Published Online:1 Mar 2007

Abstract

Objective: Individuals with schizophrenia show severe deficits in their ability to decode emotions based upon vocal inflection (affective prosody). This study examined neural substrates of prosodic dysfunction in schizophrenia with voxelwise analysis of diffusion tensor magnetic resonance imaging (MRI). Method: Affective prosodic performance was assessed in 19 patients with schizophrenia and 19 comparison subjects with the Voice Emotion Identification Task (VOICEID), along with measures of basic pitch perception and executive processing (Wisconsin Card Sorting Test). Diffusion tensor MRI fractional anisotropy valves were used for voxelwise correlation analyses. In a follow-up experiment, performance on a nonaffective prosodic perception task was assessed in an additional cohort of 24 patients and 17 comparison subjects. Results: Patients showed significant deficits in VOICEID and Distorted Tunes Task performance. Impaired VOICEID performance correlated significantly with lower fractional anisotropy values within primary and secondary auditory pathways, orbitofrontal cortex, corpus callosum, and peri-amygdala white matter.
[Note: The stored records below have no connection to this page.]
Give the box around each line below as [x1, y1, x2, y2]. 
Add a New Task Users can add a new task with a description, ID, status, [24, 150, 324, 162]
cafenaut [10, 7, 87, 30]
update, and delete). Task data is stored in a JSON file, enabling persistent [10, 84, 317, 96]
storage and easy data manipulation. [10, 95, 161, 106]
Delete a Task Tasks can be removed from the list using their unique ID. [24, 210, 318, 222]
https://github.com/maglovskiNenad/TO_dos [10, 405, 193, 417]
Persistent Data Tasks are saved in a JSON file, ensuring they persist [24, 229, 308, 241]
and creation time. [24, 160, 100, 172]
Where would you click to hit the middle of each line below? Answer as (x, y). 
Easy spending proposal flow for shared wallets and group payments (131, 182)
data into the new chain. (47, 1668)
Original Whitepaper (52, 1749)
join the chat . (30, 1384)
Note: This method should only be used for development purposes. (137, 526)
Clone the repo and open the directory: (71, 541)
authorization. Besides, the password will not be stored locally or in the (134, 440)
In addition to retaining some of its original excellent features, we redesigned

Impaired Distorted Tunes Task performance also correlated with lower fractional anisotropy in auditory and amygdalar pathways but not prefrontal cortex. Wisconsin Card Sorting Test performance in schizophrenia correlated primarily with prefrontal fractional anisotropy. In the follow-up study, significant deficits were observed as well in nonaffective prosodic performance, along with significant intercorrelations among sensory, affective prosodic, and nonaffective measures. Conclusions: Schizophrenia is associated with both structural and functional disturbances at the level of primary auditory cortex. Such deficits contribute significantly to patients’ inability to decode both emotional and semantic aspects of speech, highlighting the importance of sensorial abnormalities in social communicatory dysfunction in schizophrenia.